▶ _Activity_: Transcribe this listing exactly; omit the pictures.

▶ _Supplied entries_:
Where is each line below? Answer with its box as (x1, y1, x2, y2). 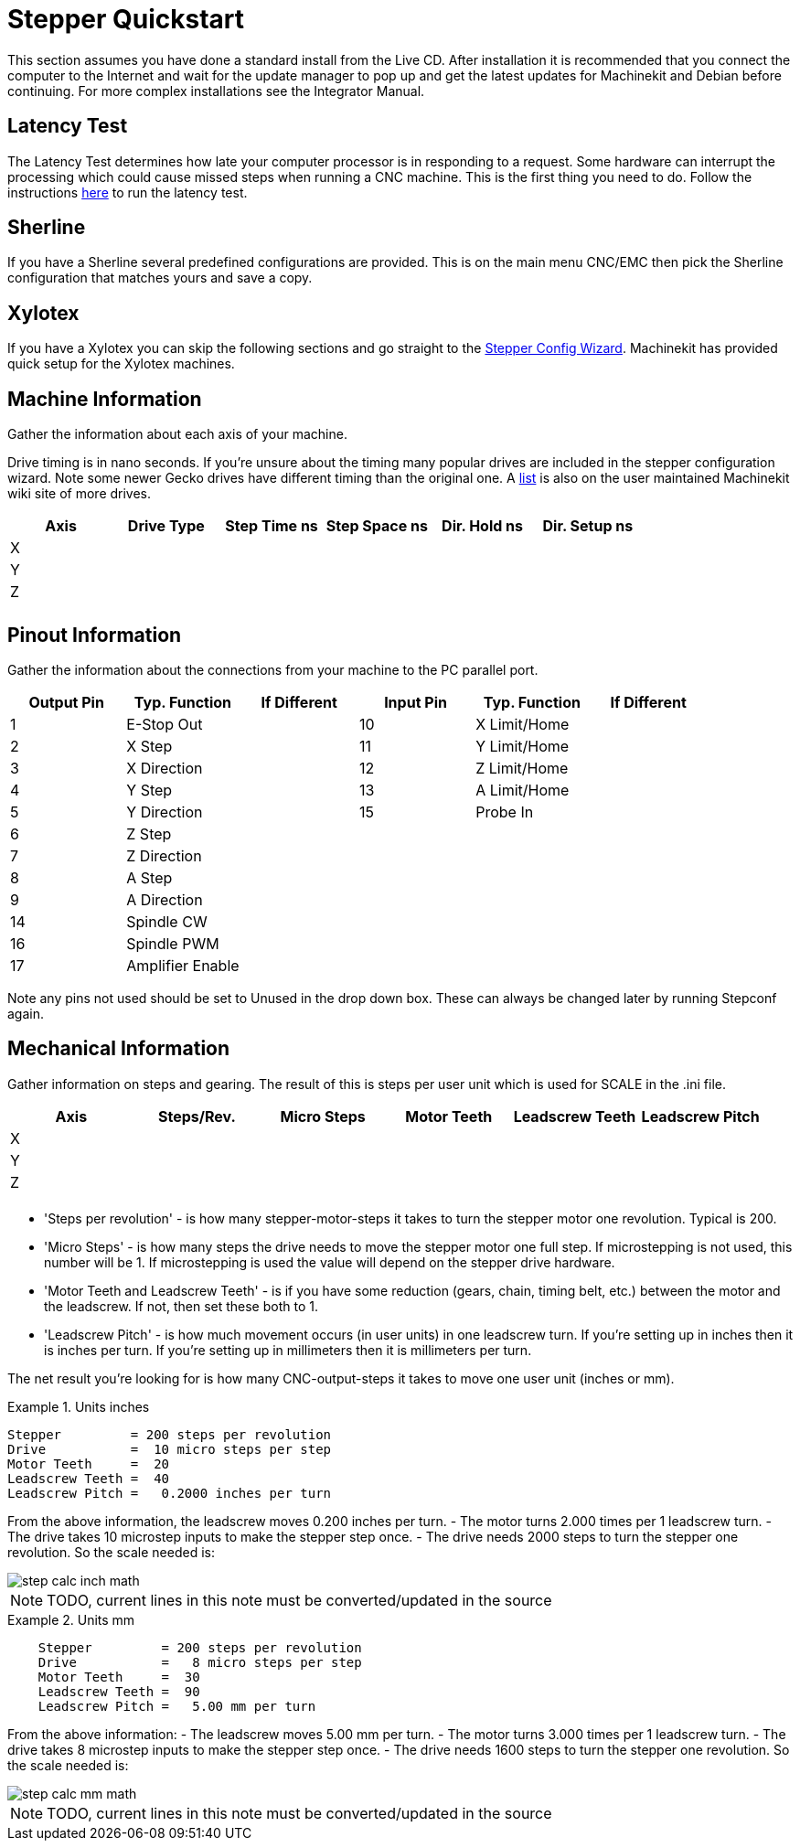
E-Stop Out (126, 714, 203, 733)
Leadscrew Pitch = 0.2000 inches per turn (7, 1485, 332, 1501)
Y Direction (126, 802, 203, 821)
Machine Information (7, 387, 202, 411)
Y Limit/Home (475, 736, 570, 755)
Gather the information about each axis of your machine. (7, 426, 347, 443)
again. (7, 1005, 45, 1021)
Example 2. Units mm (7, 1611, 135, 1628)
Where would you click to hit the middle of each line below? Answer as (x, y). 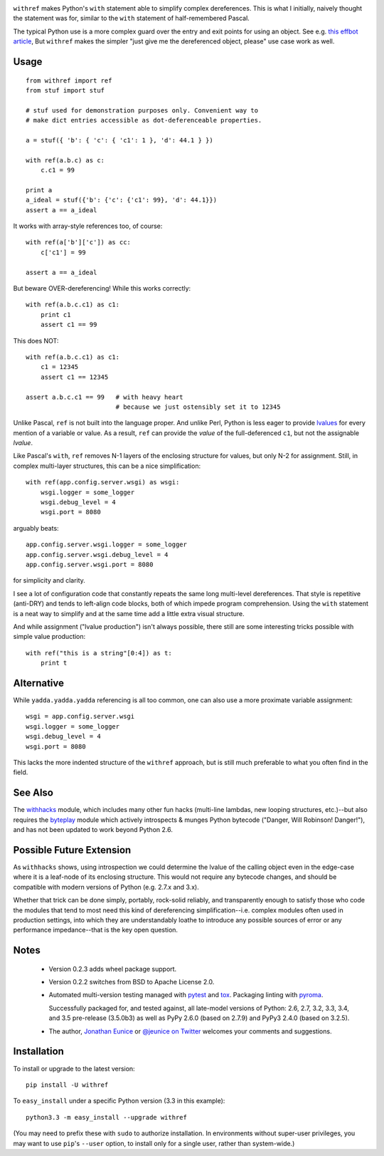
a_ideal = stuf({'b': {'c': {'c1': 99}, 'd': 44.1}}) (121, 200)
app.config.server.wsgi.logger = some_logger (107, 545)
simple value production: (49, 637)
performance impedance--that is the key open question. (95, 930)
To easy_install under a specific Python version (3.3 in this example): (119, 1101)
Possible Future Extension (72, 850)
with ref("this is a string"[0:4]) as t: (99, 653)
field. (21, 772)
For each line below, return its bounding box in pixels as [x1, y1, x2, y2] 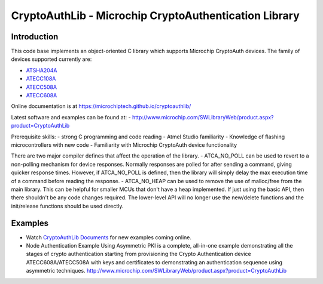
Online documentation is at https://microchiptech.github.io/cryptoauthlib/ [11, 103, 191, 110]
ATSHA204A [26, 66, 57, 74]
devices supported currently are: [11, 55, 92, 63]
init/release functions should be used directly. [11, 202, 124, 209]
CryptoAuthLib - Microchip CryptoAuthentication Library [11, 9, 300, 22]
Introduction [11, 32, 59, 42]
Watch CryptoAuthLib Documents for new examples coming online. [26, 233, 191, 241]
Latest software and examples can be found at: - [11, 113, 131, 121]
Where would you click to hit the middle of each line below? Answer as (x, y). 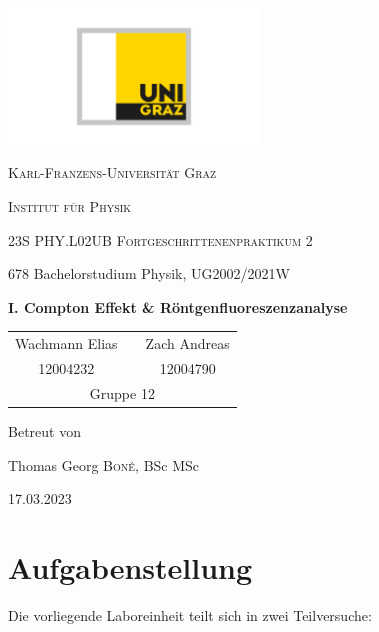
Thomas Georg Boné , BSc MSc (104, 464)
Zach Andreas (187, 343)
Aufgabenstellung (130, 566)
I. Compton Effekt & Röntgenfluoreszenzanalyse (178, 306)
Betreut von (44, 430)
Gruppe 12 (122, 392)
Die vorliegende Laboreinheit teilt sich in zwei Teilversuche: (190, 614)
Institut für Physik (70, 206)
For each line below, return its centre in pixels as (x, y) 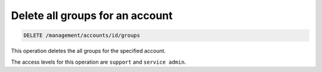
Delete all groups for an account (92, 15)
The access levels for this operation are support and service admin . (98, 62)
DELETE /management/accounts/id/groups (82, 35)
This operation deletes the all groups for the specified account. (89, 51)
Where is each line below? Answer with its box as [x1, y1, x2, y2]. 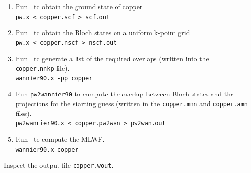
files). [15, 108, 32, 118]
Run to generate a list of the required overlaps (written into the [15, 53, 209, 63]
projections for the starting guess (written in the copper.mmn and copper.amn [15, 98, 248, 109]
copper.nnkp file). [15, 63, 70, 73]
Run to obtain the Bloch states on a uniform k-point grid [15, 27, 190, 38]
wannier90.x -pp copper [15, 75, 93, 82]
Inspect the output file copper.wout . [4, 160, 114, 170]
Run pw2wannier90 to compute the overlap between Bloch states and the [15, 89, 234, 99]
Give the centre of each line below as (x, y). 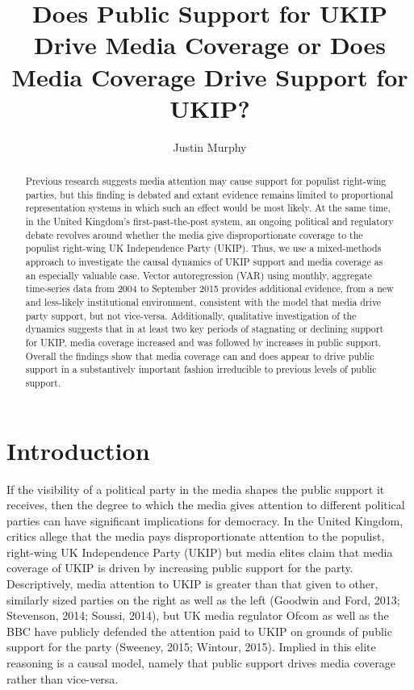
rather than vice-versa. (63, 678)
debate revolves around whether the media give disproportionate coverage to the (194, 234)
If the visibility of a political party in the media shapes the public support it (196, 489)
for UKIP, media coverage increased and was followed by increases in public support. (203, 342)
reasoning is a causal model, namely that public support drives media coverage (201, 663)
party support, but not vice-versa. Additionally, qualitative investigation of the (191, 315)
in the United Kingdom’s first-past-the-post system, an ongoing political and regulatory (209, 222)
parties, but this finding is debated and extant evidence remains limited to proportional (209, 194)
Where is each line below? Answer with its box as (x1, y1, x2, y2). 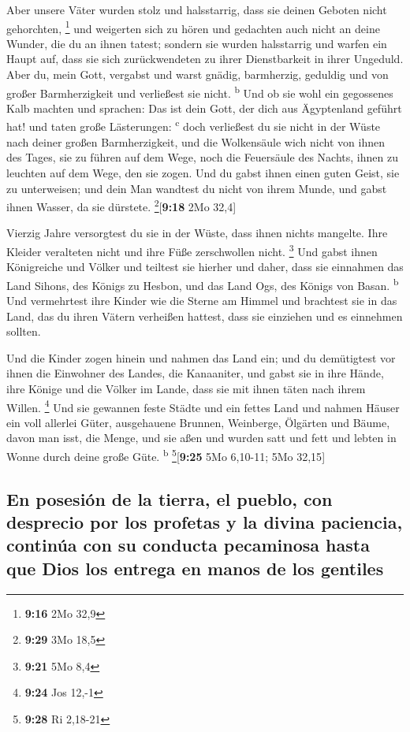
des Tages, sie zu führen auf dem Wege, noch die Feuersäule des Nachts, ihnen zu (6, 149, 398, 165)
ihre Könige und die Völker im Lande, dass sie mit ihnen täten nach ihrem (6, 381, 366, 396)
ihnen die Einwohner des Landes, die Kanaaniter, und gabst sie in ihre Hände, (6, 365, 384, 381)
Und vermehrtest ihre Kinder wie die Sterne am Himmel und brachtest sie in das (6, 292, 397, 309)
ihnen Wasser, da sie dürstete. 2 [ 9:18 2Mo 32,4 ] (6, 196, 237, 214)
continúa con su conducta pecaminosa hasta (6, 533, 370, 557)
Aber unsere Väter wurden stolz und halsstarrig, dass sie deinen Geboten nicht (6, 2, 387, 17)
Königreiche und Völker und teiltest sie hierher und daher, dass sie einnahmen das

▶ _Solution below_:
Where is each line below? Answer with its box as (x1, y1, x2, y2). 
E-Stop Out (126, 714, 203, 733)
Leadscrew Pitch = 0.2000 inches per turn (7, 1485, 332, 1501)
Y Direction (126, 802, 203, 821)
Machine Information (7, 387, 202, 411)
Y Limit/Home (475, 736, 570, 755)
Gather the information about each axis of your machine. (7, 426, 347, 443)
again. (7, 1005, 45, 1021)
Example 2. Units mm (7, 1611, 135, 1628)
Where would you click to hit the middle of each line below? Answer as (x, y). 
a_ideal = stuf({'b': {'c': {'c1': 99}, 'd': 44.1}}) (121, 200)
app.config.server.wsgi.logger = some_logger (107, 545)
simple value production: (49, 637)
performance impedance--that is the key open question. (95, 930)
To easy_install under a specific Python version (3.3 in this example): (119, 1101)
Possible Future Extension (72, 850)
with ref("this is a string"[0:4]) as t: (99, 653)
field. (21, 772)
For each line below, return its bounding box in pixels as [x1, y1, x2, y2] 
Online documentation is at https://microchiptech.github.io/cryptoauthlib/ [11, 103, 191, 110]
ATSHA204A [26, 66, 57, 74]
devices supported currently are: [11, 55, 92, 63]
init/release functions should be used directly. [11, 202, 124, 209]
CryptoAuthLib - Microchip CryptoAuthentication Library [11, 9, 300, 22]
Introduction [11, 32, 59, 42]
Watch CryptoAuthLib Documents for new examples coming online. [26, 233, 191, 241]
Latest software and examples can be found at: - [11, 113, 131, 121]
Where would you click to hit the middle of each line below? Answer as (x, y). 
Thomas Georg Boné , BSc MSc (104, 464)
Zach Andreas (187, 343)
Aufgabenstellung (130, 566)
I. Compton Effekt & Röntgenfluoreszenzanalyse (178, 306)
Betreut von (44, 430)
Gruppe 12 (122, 392)
Die vorliegende Laboreinheit teilt sich in zwei Teilversuche: (190, 614)
Institut für Physik (70, 206)
For each line below, return its centre in pixels as (x, y) 
Delete all groups for an account (92, 15)
The access levels for this operation are support and service admin . (98, 62)
DELETE /management/accounts/id/groups (82, 35)
This operation deletes the all groups for the specified account. (89, 51)
Where is each line below? Answer with its box as [x1, y1, x2, y2]. 
files). [15, 108, 32, 118]
Run to generate a list of the required overlaps (written into the [15, 53, 209, 63]
projections for the starting guess (written in the copper.mmn and copper.amn [15, 98, 248, 109]
copper.nnkp file). [15, 63, 70, 73]
Run to obtain the Bloch states on a uniform k-point grid [15, 27, 190, 38]
wannier90.x -pp copper [15, 75, 93, 82]
Inspect the output file copper.wout . [4, 160, 114, 170]
Run pw2wannier90 to compute the overlap between Bloch states and the [15, 89, 234, 99]
Give the centre of each line below as (x, y). 
rather than vice-versa. (63, 678)
debate revolves around whether the media give disproportionate coverage to the (194, 234)
If the visibility of a political party in the media shapes the public support it (196, 489)
for UKIP, media coverage increased and was followed by increases in public support. (203, 342)
reasoning is a causal model, namely that public support drives media coverage (201, 663)
party support, but not vice-versa. Additionally, qualitative investigation of the (191, 315)
in the United Kingdom’s first-past-the-post system, an ongoing political and regulatory (209, 222)
parties, but this finding is debated and extant evidence remains limited to proportional (209, 194)
Where is each line below? Answer with its box as (x1, y1, x2, y2). 
des Tages, sie zu führen auf dem Wege, noch die Feuersäule des Nachts, ihnen zu (6, 149, 398, 165)
ihre Könige und die Völker im Lande, dass sie mit ihnen täten nach ihrem (6, 381, 366, 396)
ihnen die Einwohner des Landes, die Kanaaniter, und gabst sie in ihre Hände, (6, 365, 384, 381)
Und vermehrtest ihre Kinder wie die Sterne am Himmel und brachtest sie in das (6, 292, 397, 309)
ihnen Wasser, da sie dürstete. 2 [ 9:18 2Mo 32,4 ] (6, 196, 237, 214)
continúa con su conducta pecaminosa hasta (6, 533, 370, 557)
Aber unsere Väter wurden stolz und halsstarrig, dass sie deinen Geboten nicht (6, 2, 387, 17)
Königreiche und Völker und teiltest sie hierher und daher, dass sie einnahmen das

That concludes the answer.